Why the EU underestimates money laundering – economy

Suddenly what was previously secret was public. In October, the International Consortium of Investigative Journalists (ICIJ) published together with 600 journalists worldwide, including colleagues from Süddeutsche Zeitungwho have favourited “Pandora Papers”. 35 heads of state and government appeared in the data, plus more than 300 politicians and officials – and countless criminals who parked or wanted to launder their money in tax havens, including gold smugglers, investment fraudsters, drug dealers and organized crime too.

The European police authority Europol is now using the findings from the extensive research as an opportunity for an alarming report. In “Shadow Money – The International Networks of Illicit Finance”, the investigators warn that the European Union has underestimated the issue of money laundering for years, that organized crime has built a financial shadow structure – and that this is causing massive damage to society. The Pandora Papers would have made clear the extent of financial crime that affects the entire EU.

Experts estimate that 7.5 trillion euros are in offshore paradises around the world, 1.5 trillion of this comes from the EU. The loss suffered as a result alone amounted to around 46 billion euros in 2016; there are no more recent figures.
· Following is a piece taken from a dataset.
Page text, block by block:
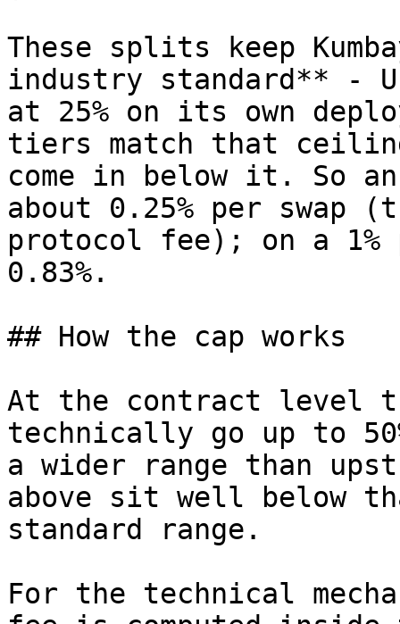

While most people usually associate the complex constructs of letterbox companies behind them with tax savings, Europol warns in particular that these offshore jurisdictions help serious criminals. According to Europol, they play a “key role in money laundering systems” which use organized crime to hide the real origin of their income.
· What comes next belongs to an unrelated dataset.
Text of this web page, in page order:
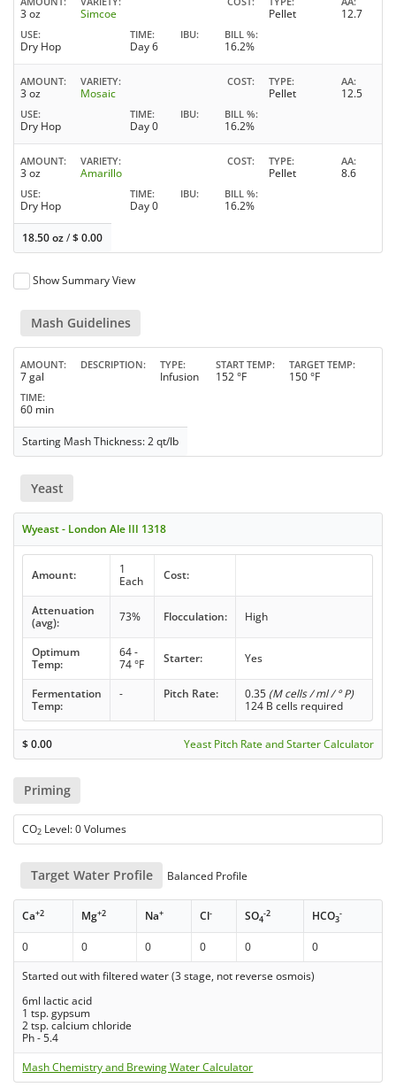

This goes so far that professional money laundering has built a “parallel, underground financial system” that is “isolated from all legal financial supervisory mechanisms”, according to Europol. This enables them to hide their money, to push it across national borders and to make untraceable payments for corruption, for example, with which they buy influence in society. According to Europol, this is how a “global crime economy” is emerging.

Gangsters hide in tax havens with their money

The supervisors and the investigators hardly have a chance to stop these machinations as long as there are tax havens, for example. In and behind these, the gangsters hide with their money, because the rules and laws there are lax and often serve to protect the real beneficiaries. The states are trying to freeze the proceeds of crime, but the EU is not really successful, as a figure from 2016 shows. According to this, 98 percent of the proceeds from crime remain in the hands of criminals.
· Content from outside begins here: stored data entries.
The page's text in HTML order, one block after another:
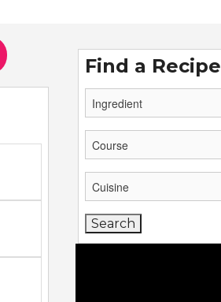
Find a Recipe
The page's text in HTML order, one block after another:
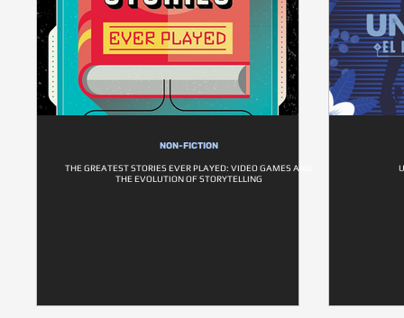
NON-FICTION
THE GREATEST STORIES EVER PLAYED: VIDEO GAMES AND
THE EVOLUTION OF STORYTELLING

All of this has serious consequences for society as a whole that go far beyond the spread of criminal structures. Almost every legal business in the EU can be affected by the effects. According to Europol, these include “the infiltration of legal transactions, the distortion of competition and the free market environment, the damage to corporate structures, the endangerment of economic sectors and the endangerment of financial institutions in a way that can affect entire financial systems”.

This is also dangerous because the criminal world always affects the daily lives of millions of people. Europol Director Catherine De Bolle, for example, said in an interview with the Belgian weekly magazine Crack On the report: “When criminal groups launder money by buying real estate in certain European cities, this leads to an infiltration – the mixing of the legal upper world with the criminal underworld. And this infiltration weakens society, the economy and the rule of law.”

De Bolle now sees the EU’s turn to oppose this development. Criminals would always look for loopholes and close all loopholes, that will not be possible, she says. “But we have to close as many doors as possible in Europe.”